# [Activity]
Without pictures, retype the following entries exactly.

[Data items]
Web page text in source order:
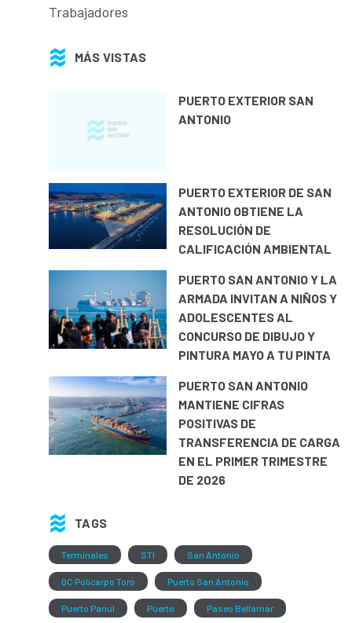
Trabajadores
MÁS VISTAS
PUERTO EXTERIOR SAN
ANTONIO
PUERTO EXTERIOR DE SAN
ANTONIO OBTIENE LA
RESOLUCIÓN DE
CALIFICACIÓN AMBIENTAL
PUERTO SAN ANTONIO Y LA
ARMADA INVITAN A NIÑOS Y
ADOLESCENTES AL
CONCURSO DE DIBUJO Y
PINTURA MAYO A TU PINTA
PUERTO SAN ANTONIO
MANTIENE CIFRAS
POSITIVAS DE
TRANSFERENCIA DE CARGA
EN EL PRIMER TRIMESTRE
DE 2026
TAGS
Terminales STI San Antonio
QC Policarpo Toro Puerto San Antonio
Puerto Panul Puerto Paseo Bellamar
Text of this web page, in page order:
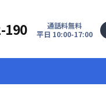
190
通話料無料
平日 10:00-17:00
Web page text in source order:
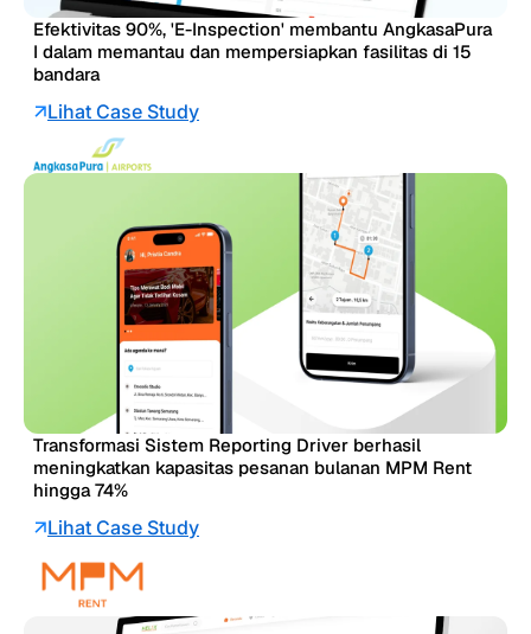
Efektivitas 90%, 'E-Inspection' membantu AngkasaPura
I dalam memantau dan mempersiapkan fasilitas di 15
bandara
Lihat Case Study
Transformasi Sistem Reporting Driver berhasil
meningkatkan kapasitas pesanan bulanan MPM Rent
hingga 74%
Lihat Case Study
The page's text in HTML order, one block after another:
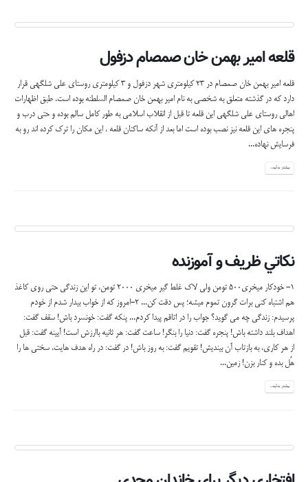
قلعه امیر بهمن خان صمصام دزفول
قلعه امیر بهمن خان صمصام در 23 كیلومتری شهر دزفول و 3 كیلومتری روستای علی شلگهی قرار
دارد كه در گذشته متعلق به شخصی به نام امیر بهمن خان صمصام السلطنه بوده است. طبق اظهارات
اهالی روستای علی شلگهی این قلعه تا قبل از انقلاب اسلامی به طور كامل سالم بوده و حتی درب و
پنجره های این قلعه نیز نصب بوده است اما بعد از آنكه ساكنان قلعه ، این مكان را ترك كرده اند رو به
فرسایش نهاده...
بیشتر بدانید...
نكاتي ظريف و آموزنده
1- خودکار میخری500 تومن ولی لاک غلط گیر میخری 2000 تومن، تو این زندگی حتی روی کاغذ
هم اشتباه کنی برات گرون تموم میشه؛ پس دقت کن... 2-امروز كه از خواب بيدار شدم از خودم
پرسيدم: زندگي چه مي گويد؟ جواب را در اتاقم پيدا كردم... پنكه گفت: خونسرد باش! سقف گفت:
اهداف بلند داشته باش! پنجره گفت: دنيا را بنگر! ساعت گفت: هر ثانيه باارزش است! آيينه گفت: قبل
از هر كاري، به بازتاب آن بينديش! تقويم گفت: به روز باش! در گفت: در راه هدف هايت، سختي ها را
هُل بده و كنار بزن! زمين...
بیشتر بدانید...
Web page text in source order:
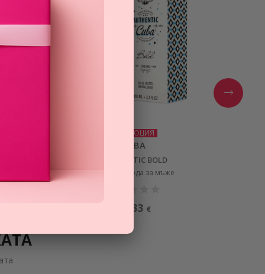
ПРОМОЦИЯ
CUBA
AUTHENTIC BOLD
тоалетна вода за мъже
14,33 €
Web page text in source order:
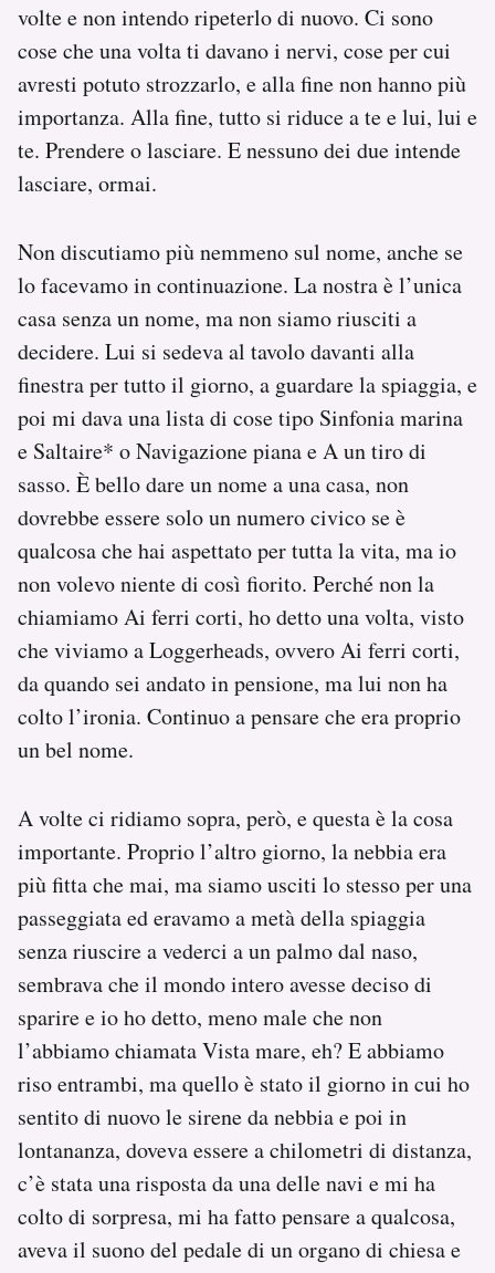
volte e non intendo ripeterlo di nuovo. Ci sono
cose che una volta ti davano i nervi, cose per cui
avresti potuto strozzarlo, e alla fine non hanno più
importanza. Alla fine, tutto si riduce a te e lui, lui e
te. Prendere o lasciare. E nessuno dei due intende
lasciare, ormai.
Non discutiamo più nemmeno sul nome, anche se
lo facevamo in continuazione. La nostra è l’unica
casa senza un nome, ma non siamo riusciti a
decidere. Lui si sedeva al tavolo davanti alla
finestra per tutto il giorno, a guardare la spiaggia, e
poi mi dava una lista di cose tipo Sinfonia marina
e Saltaire* o Navigazione piana e A un tiro di
sasso. È bello dare un nome a una casa, non
dovrebbe essere solo un numero civico se è
qualcosa che hai aspettato per tutta la vita, ma io
non volevo niente di così fiorito. Perché non la
chiamiamo Ai ferri corti, ho detto una volta, visto
che viviamo a Loggerheads, ovvero Ai ferri corti,
da quando sei andato in pensione, ma lui non ha
colto l’ironia. Continuo a pensare che era proprio
un bel nome.
A volte ci ridiamo sopra, però, e questa è la cosa
importante. Proprio l’altro giorno, la nebbia era
più fitta che mai, ma siamo usciti lo stesso per una
passeggiata ed eravamo a metà della spiaggia
senza riuscire a vederci a un palmo dal naso,
sembrava che il mondo intero avesse deciso di
sparire e io ho detto, meno male che non
l’abbiamo chiamata Vista mare, eh? E abbiamo
riso entrambi, ma quello è stato il giorno in cui ho
sentito di nuovo le sirene da nebbia e poi in
lontananza, doveva essere a chilometri di distanza,
c’è stata una risposta da una delle navi e mi ha
colto di sorpresa, mi ha fatto pensare a qualcosa,
aveva il suono del pedale di un organo di chiesa e
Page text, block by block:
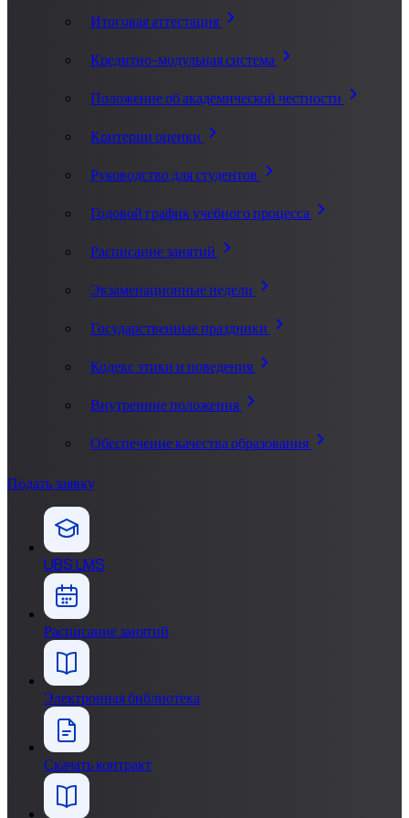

# [Your solution]
Web page text in source order:
Trabajadores
MÁS VISTAS
PUERTO EXTERIOR SAN
ANTONIO
PUERTO EXTERIOR DE SAN
ANTONIO OBTIENE LA
RESOLUCIÓN DE
CALIFICACIÓN AMBIENTAL
PUERTO SAN ANTONIO Y LA
ARMADA INVITAN A NIÑOS Y
ADOLESCENTES AL
CONCURSO DE DIBUJO Y
PINTURA MAYO A TU PINTA
PUERTO SAN ANTONIO
MANTIENE CIFRAS
POSITIVAS DE
TRANSFERENCIA DE CARGA
EN EL PRIMER TRIMESTRE
DE 2026
TAGS
Terminales STI San Antonio
QC Policarpo Toro Puerto San Antonio
Puerto Panul Puerto Paseo Bellamar
Text of this web page, in page order:
190
通話料無料
平日 10:00-17:00
Web page text in source order:
Efektivitas 90%, 'E-Inspection' membantu AngkasaPura
I dalam memantau dan mempersiapkan fasilitas di 15
bandara
Lihat Case Study
Transformasi Sistem Reporting Driver berhasil
meningkatkan kapasitas pesanan bulanan MPM Rent
hingga 74%
Lihat Case Study
The page's text in HTML order, one block after another:
قلعه امیر بهمن خان صمصام دزفول
قلعه امیر بهمن خان صمصام در 23 كیلومتری شهر دزفول و 3 كیلومتری روستای علی شلگهی قرار
دارد كه در گذشته متعلق به شخصی به نام امیر بهمن خان صمصام السلطنه بوده است. طبق اظهارات
اهالی روستای علی شلگهی این قلعه تا قبل از انقلاب اسلامی به طور كامل سالم بوده و حتی درب و
پنجره های این قلعه نیز نصب بوده است اما بعد از آنكه ساكنان قلعه ، این مكان را ترك كرده اند رو به
فرسایش نهاده...
بیشتر بدانید...
نكاتي ظريف و آموزنده
1- خودکار میخری500 تومن ولی لاک غلط گیر میخری 2000 تومن، تو این زندگی حتی روی کاغذ
هم اشتباه کنی برات گرون تموم میشه؛ پس دقت کن... 2-امروز كه از خواب بيدار شدم از خودم
پرسيدم: زندگي چه مي گويد؟ جواب را در اتاقم پيدا كردم... پنكه گفت: خونسرد باش! سقف گفت:
اهداف بلند داشته باش! پنجره گفت: دنيا را بنگر! ساعت گفت: هر ثانيه باارزش است! آيينه گفت: قبل
از هر كاري، به بازتاب آن بينديش! تقويم گفت: به روز باش! در گفت: در راه هدف هايت، سختي ها را
هُل بده و كنار بزن! زمين...
بیشتر بدانید...
Web page text in source order:
ПРОМОЦИЯ
CUBA
AUTHENTIC BOLD
тоалетна вода за мъже
14,33 €
Web page text in source order:
volte e non intendo ripeterlo di nuovo. Ci sono
cose che una volta ti davano i nervi, cose per cui
avresti potuto strozzarlo, e alla fine non hanno più
importanza. Alla fine, tutto si riduce a te e lui, lui e
te. Prendere o lasciare. E nessuno dei due intende
lasciare, ormai.
Non discutiamo più nemmeno sul nome, anche se
lo facevamo in continuazione. La nostra è l’unica
casa senza un nome, ma non siamo riusciti a
decidere. Lui si sedeva al tavolo davanti alla
finestra per tutto il giorno, a guardare la spiaggia, e
poi mi dava una lista di cose tipo Sinfonia marina
e Saltaire* o Navigazione piana e A un tiro di
sasso. È bello dare un nome a una casa, non
dovrebbe essere solo un numero civico se è
qualcosa che hai aspettato per tutta la vita, ma io
non volevo niente di così fiorito. Perché non la
chiamiamo Ai ferri corti, ho detto una volta, visto
che viviamo a Loggerheads, ovvero Ai ferri corti,
da quando sei andato in pensione, ma lui non ha
colto l’ironia. Continuo a pensare che era proprio
un bel nome.
A volte ci ridiamo sopra, però, e questa è la cosa
importante. Proprio l’altro giorno, la nebbia era
più fitta che mai, ma siamo usciti lo stesso per una
passeggiata ed eravamo a metà della spiaggia
senza riuscire a vederci a un palmo dal naso,
sembrava che il mondo intero avesse deciso di
sparire e io ho detto, meno male che non
l’abbiamo chiamata Vista mare, eh? E abbiamo
riso entrambi, ma quello è stato il giorno in cui ho
sentito di nuovo le sirene da nebbia e poi in
lontananza, doveva essere a chilometri di distanza,
c’è stata una risposta da una delle navi e mi ha
colto di sorpresa, mi ha fatto pensare a qualcosa,
aveva il suono del pedale di un organo di chiesa e
Page text, block by block:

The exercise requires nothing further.